One thing many people don’t appreciate is how effective weightlifting is at burning calories. In the long term, weightlifting beats just about every form of cardio when it comes to losing weight. Why? Because building muscles through weightlifting assures that you will burn more calories over time because muscle burns more calories than fat. So for this goal, there isn’t an answer to how many exercises per muscle group because you just need to get into a caloric deficit to lose fat.

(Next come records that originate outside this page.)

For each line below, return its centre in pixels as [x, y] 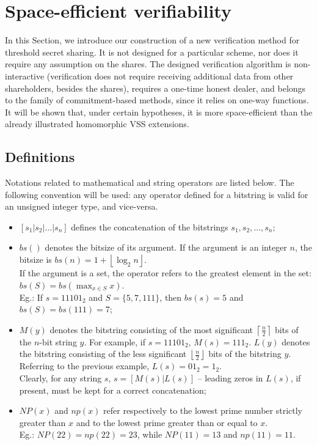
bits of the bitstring [245, 354]
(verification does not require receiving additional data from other [170, 75]
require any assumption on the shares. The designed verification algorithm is [148, 64]
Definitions [40, 157]
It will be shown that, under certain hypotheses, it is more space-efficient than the [159, 112]
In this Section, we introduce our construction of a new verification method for [152, 40]
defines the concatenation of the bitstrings [150, 226]
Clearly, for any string [60, 378]

A Note on Functional Fitness

Weightlifting is great; it’s a keystone habit that you need to include in your overall fitness routine. However, don’t forget that whether you are going for strength, looks, or just overall health, it is critical to include some forms of functional fitness into your exercises. You don’t want to become one of the inflexible meatheads in your gym who can bench in the 400s and yet can barely bend his arms to scratch his head. Being a professional bodybuilder is one thing, but as a physically fit person who has to remember that keeping the ability to move quickly, agilely, and with strength is a necessary part of being in great shape. This is why it is so important to mix up your exercise routines. If your main goal is strength, obviously you should be going heavy on the weights as often as possible. You should also, however, make sure to throw in a high-rep, low weight day a few times a month for every muscle group. Also, you should make sure not to neglect cardio. There are many cardio exercises you can do that will not hurt your muscle growth and will, actually, improve your overall appearance by burning fat, building your leg muscles, and give you more energy throughout the day and while you are in the gym. If you aren’t used to doing cardio, start small. Try doing 5-minutes of easy, low-impact cardio at the end of every workout. Even that small amount can make a tremendous difference. Eventually, you can increase the amount of cardio you do daily, depending on your goals. But remember, just like everything else, you should eventually test your cardio, so a few times a month go a long run, or make sprints, or something challenging to keep your cardiovascular system fit and healthy. Cardio is often overlooked when trying to answer how many exercises per muscle group because it isn’t looked at as a “lift”. But as I stated before, sprinting has so many benefits and shouldn’t be neglected.